You should say the same thing about Josh before the San Antonio game in two weeks :clap2:


----------



## xray (Feb 21, 2005)

Jet said:


> Pretty cool to see Dampier in 3rd, although hes over 200,000 votes behind second, but whos really counting anyways?


The backup 5 spot goes to the coaches' choice. That position isn't open for voting until you-know-who retires. :wait:


----------



## Dragnsmke1 (Jul 29, 2002)

I hope none of our players make it...


----------



## xray (Feb 21, 2005)

Dragnsmke1 said:


> I hope none of our players make it...


Staying under the radar, or is Dragon in a bad mood? :lol:


----------



## edwardcyh (Dec 13, 2005)

Drag is always in a bad mood....

The more Dallas wins, the more P.O.'ed he gets. I think he was the happiest during the 8-game losing streak.... 

I think he almost changed his sig to "I told you so!"

:lol:


----------



## Dragnsmke1 (Jul 29, 2002)

Its actually I would rather our players get the4-5 days of rest...the all-star weekend has become a joke, and I want these guys to get us a title...


----------



## edwardcyh (Dec 13, 2005)

Ahh... you think way further than I did.

I simply look at the AllStar game as a sort of "bling-age" for our players. It's just more bragging rights. :biggrin:


----------



## xray (Feb 21, 2005)

edwardcyh said:


> Ahh... you think way further than I did.
> 
> I simply look at the AllStar game as a sort of "bling-age" for our players. It's just more bragging rights. :biggrin:


In the case of the Mavs' roster, I see it as an acknowlegdement of substance, while (most of) the rest of the league boasts style (without the substance). :cheer:


----------



## Jet (Jul 1, 2005)

xray said:


> The backup 5 spot goes to the coaches' choice. That position isn't open for voting until you-know-who retires. :wait:


I know.. but when was the last time Dampier was in 3rd for anything related to basketball.


----------



## xray (Feb 21, 2005)

Jet said:


> I know.. but when was the last time Dampier was in 3rd for anything related to basketball.

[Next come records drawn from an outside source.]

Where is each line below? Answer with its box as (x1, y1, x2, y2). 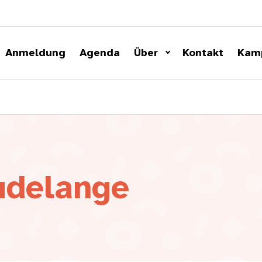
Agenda (80, 46, 120, 59)
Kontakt (182, 46, 223, 59)
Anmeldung (5, 46, 65, 59)
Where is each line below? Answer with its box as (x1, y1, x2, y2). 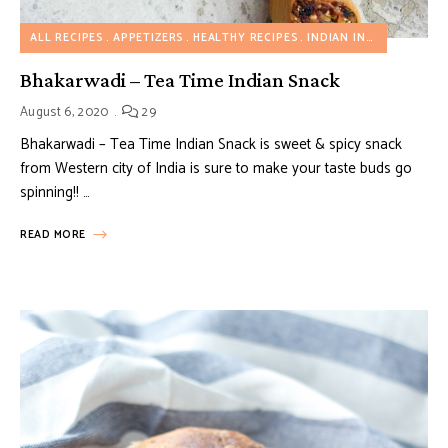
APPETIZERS (112, 29, 185, 48)
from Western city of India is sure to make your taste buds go (20, 156, 412, 182)
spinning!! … (20, 180, 90, 206)
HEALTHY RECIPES (192, 29, 299, 48)
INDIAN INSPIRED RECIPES (307, 29, 366, 48)
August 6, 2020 (20, 102, 109, 124)
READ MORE (20, 226, 86, 245)
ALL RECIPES (30, 29, 105, 48)
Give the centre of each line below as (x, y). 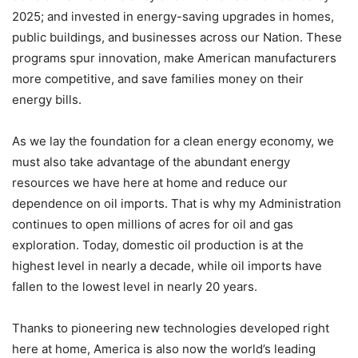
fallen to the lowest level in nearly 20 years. (135, 286)
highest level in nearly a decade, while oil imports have (167, 266)
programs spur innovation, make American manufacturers (174, 58)
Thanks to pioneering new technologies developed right (171, 328)
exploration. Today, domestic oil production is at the (158, 245)
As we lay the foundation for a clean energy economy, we (173, 141)
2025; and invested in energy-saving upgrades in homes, (173, 16)
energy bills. (47, 99)
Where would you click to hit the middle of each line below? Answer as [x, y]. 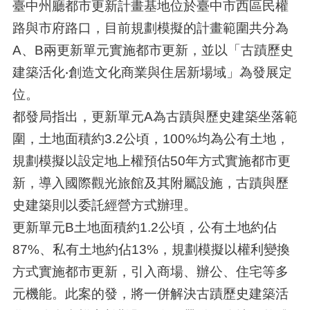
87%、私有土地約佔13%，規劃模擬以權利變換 [151, 249]
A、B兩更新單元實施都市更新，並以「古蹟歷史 [153, 50]
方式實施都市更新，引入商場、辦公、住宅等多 [150, 272]
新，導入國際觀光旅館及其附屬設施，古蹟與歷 [150, 183]
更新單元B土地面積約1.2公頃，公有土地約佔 [144, 227]
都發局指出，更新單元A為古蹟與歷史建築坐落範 [155, 117]
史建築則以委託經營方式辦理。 [104, 205]
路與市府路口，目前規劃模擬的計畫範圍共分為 [150, 28]
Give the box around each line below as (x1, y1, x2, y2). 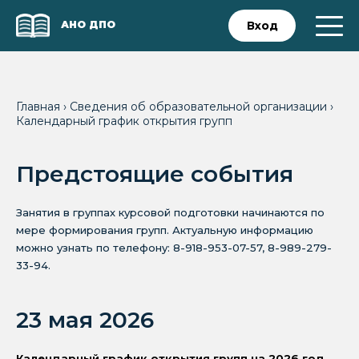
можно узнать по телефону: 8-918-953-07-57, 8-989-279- (16, 241, 332, 254)
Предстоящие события (16, 160, 293, 188)
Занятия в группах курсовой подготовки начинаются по (16, 206, 325, 219)
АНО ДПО (61, 18, 115, 30)
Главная (16, 99, 63, 114)
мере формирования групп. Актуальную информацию (16, 224, 313, 236)
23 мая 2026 (16, 306, 154, 333)
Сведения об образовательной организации (70, 99, 330, 114)
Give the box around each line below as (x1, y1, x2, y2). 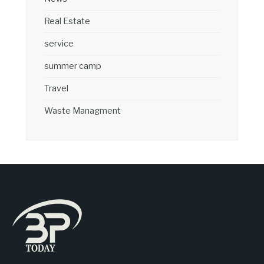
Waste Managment (44, 105, 121, 117)
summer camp (44, 61, 101, 72)
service (44, 38, 74, 49)
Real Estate (44, 16, 90, 27)
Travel (44, 83, 68, 94)
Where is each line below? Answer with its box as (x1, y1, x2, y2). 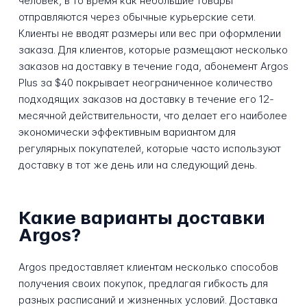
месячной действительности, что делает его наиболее (18, 108, 287, 122)
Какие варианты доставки (18, 206, 265, 228)
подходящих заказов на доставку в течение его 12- (18, 92, 274, 106)
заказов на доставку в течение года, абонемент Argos (18, 59, 288, 73)
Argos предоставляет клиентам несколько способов (18, 260, 278, 273)
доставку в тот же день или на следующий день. (18, 158, 257, 171)
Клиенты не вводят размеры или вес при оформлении (18, 26, 281, 40)
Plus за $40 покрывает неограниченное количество (18, 75, 273, 89)
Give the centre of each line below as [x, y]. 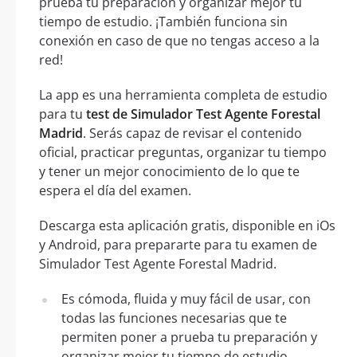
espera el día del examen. [115, 190]
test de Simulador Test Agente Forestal [203, 114]
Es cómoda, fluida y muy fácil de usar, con [186, 298]
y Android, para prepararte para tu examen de [178, 244]
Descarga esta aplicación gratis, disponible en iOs [187, 225]
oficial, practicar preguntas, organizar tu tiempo [183, 152]
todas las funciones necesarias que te [174, 318]
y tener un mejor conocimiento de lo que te [169, 171]

Umm...salary? :thinking2: :idea:


----------



## edwardcyh (Dec 13, 2005)

xray said:


> Umm...salary? :thinking2: :idea:


*D'OH!*

:lol: :lol: :lol: :lol: :lol: :lol: :lol:


----------



## croco (Feb 14, 2005)

Great answer


----------



## Dragnsmke1 (Jul 29, 2002)

xray said:


> Umm...salary? :thinking2: :idea:


ohh...burn!!!


----------



## Dean the Master (Feb 19, 2006)

For me to see Battier up there higher than Josh Howard, Boozer, Odom, Marion, and Gasol is just freaky.


----------



## Jet (Jul 1, 2005)

xray said:


> Umm...salary? :thinking2: :idea:


lmao, good one.:lol:


----------



## xray (Feb 21, 2005)

Dean the Master said:


> For me to see Battier up there higher than Josh Howard, Boozer, Odom, Marion, and Gasol is just freaky.


Well, let's see...you have five guys from the US going against one being voted in by China.

China's population is estimated at 1.25 billion; the US just passed 300 million...

that into that, carry the that, divided by that, :thinking2: 

So Battier would beat 4.17 guys by himself...:bsmile:


----------